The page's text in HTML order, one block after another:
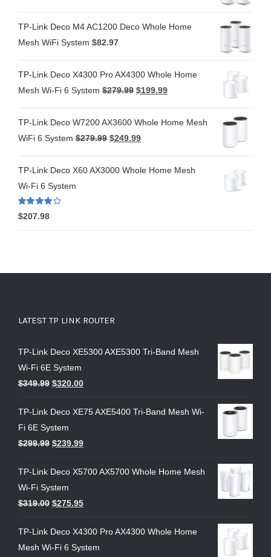
TP-Link Deco M4 AC1200 Deco Whole Home
Mesh WiFi System $82.97
TP-Link Deco X4300 Pro AX4300 Whole Home
Mesh Wi-Fi 6 System $279.99 $199.99
TP-Link Deco W7200 AX3600 Whole Home Mesh
WiFi 6 System $279.99 $249.99
TP-Link Deco X60 AX3000 Whole Home Mesh
Wi-Fi 6 System
Rated 4.00
out of 5
$207.98
LATEST TP LINK ROUTER
TP-Link Deco XE5300 AXE5300 Tri-Band Mesh
Wi-Fi 6E System
$349.99 $320.00
TP-Link Deco XE75 AXE5400 Tri-Band Mesh Wi-
Fi 6E System
$299.99 $239.99
TP-Link Deco X5700 AX5700 Whole Home Mesh
Wi-Fi System
$319.00 $275.95
TP-Link Deco X4300 Pro AX4300 Whole Home
Mesh Wi-Fi 6 System
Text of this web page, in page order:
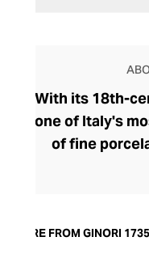
With its 18th-
one of Italy's
of fine
dinnerware
MORE FROM GINORI 1735
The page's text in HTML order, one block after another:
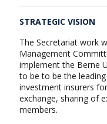
STRATEGIC VISION
The Secretariat work
Management
implement the Berne
to be to be the
investment insurers
exchange, sharing of
members.
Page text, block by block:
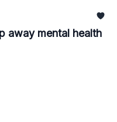
away mental health
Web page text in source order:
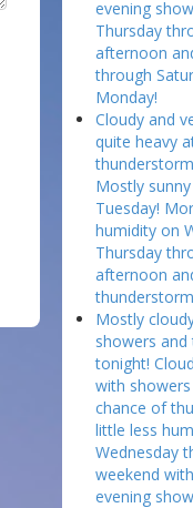
evening
Thursday
afternoon
through
Monday!
Cloudy and
quite heavy
Mostly
Tuesday!
humidity on
Thursday
afternoon
Mostly
showers
tonight!
with
chance of
little less
Wednesday
weekend
evening

--*--

What you should do:
Retype the data above exactly, dropping every picture.

Expected output:
The page's text in HTML order, one block after another:
TP-Link Deco M4 AC1200 Deco Whole Home
Mesh WiFi System $82.97
TP-Link Deco X4300 Pro AX4300 Whole Home
Mesh Wi-Fi 6 System $279.99 $199.99
TP-Link Deco W7200 AX3600 Whole Home Mesh
WiFi 6 System $279.99 $249.99
TP-Link Deco X60 AX3000 Whole Home Mesh
Wi-Fi 6 System
Rated 4.00
out of 5
$207.98
LATEST TP LINK ROUTER
TP-Link Deco XE5300 AXE5300 Tri-Band Mesh
Wi-Fi 6E System
$349.99 $320.00
TP-Link Deco XE75 AXE5400 Tri-Band Mesh Wi-
Fi 6E System
$299.99 $239.99
TP-Link Deco X5700 AX5700 Whole Home Mesh
Wi-Fi System
$319.00 $275.95
TP-Link Deco X4300 Pro AX4300 Whole Home
Mesh Wi-Fi 6 System
Text of this web page, in page order:
With its 18th-
one of Italy's
of fine
dinnerware
MORE FROM GINORI 1735
The page's text in HTML order, one block after another:
STRATEGIC VISION
The Secretariat work
Management
implement the Berne
to be to be the
investment insurers
exchange, sharing of
members.
Page text, block by block:
away mental health
Web page text in source order:
evening
Thursday
afternoon
through
Monday!
Cloudy and
quite heavy
Mostly
Tuesday!
humidity on
Thursday
afternoon
Mostly
showers
tonight!
with
chance of
little less
Wednesday
weekend
evening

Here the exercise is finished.